(DATASET CONTENT Opens)

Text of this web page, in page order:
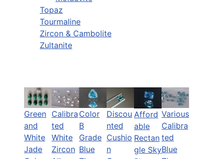
Topaz
Tourmaline
Zircon & Cambolite
Zultanite
Green
and
White
Jade
Calibra
ted
White
Zircon
Color
B
Grade
Blue
Discou
nted
Cushio
n
Afford
able
Rectan
gle Sky
Various
Calibra
ted
Blue

(DATASET CONTENT Closes)

▶ **BRIEF**
Return all the data above as written, leaving out only the pictures.

▶ **EXERCISE OUTPUT**
Text of this web page, in page order:
Topaz
Tourmaline
Zircon & Cambolite
Zultanite
Green
and
White
Jade
Calibra
ted
White
Zircon
Color
B
Grade
Blue
Discou
nted
Cushio
n
Afford
able
Rectan
gle Sky
Various
Calibra
ted
Blue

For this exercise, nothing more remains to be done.